Search code examples
hashlarge-data

How to Calculate a Hash of a file that is 1 Terabyte and over?


So, I have a couple of system backup image files that are around 1 terabyte, and i want to calculate fast the hash of each one of them (preferably SHA-1).

At first i tried to calculate the md5 hash, 2 hours had passed and the hash hadn't been calculated yet (something that's obvious for large files up to 1TB).

So is there any program/implementation out there that can hash a 1TB file quickly?
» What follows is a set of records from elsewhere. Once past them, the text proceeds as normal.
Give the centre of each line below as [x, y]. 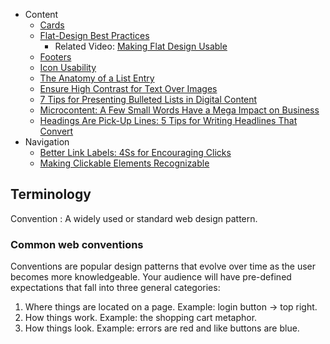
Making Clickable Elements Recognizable [124, 163]
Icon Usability [68, 67]
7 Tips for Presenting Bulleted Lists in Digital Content [148, 99]
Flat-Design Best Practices [94, 35]
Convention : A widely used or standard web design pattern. [134, 218]
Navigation [47, 142]
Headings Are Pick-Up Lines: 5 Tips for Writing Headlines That [168, 120]
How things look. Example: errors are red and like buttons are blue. [162, 328]

I have heard of Tree-Hashing that hashes parts of file simultaneously, but I haven't found any implementation so far.


Solution

  • If you have a 1 million MB file, and your system can read this file at 100MB/s, then

    • 1TB * 1000(TB/GB) = 1000 GB
    • 1000GB * 1000(MB/GB) = 1 million MB
    • 1 million MB/100(MB/s) = 10 thousand seconds
    • 10000s/3600(s/hr) = 2.77... hr
    • Therefore, a 100MB/s system has a hard floor of 2.77... hrs to even read the file in the first place, even before whatever additional total time may be required to compute a hash.

    Your expectations are probably unrealistic - don't try to calculate a faster hash until you can perform a faster file read.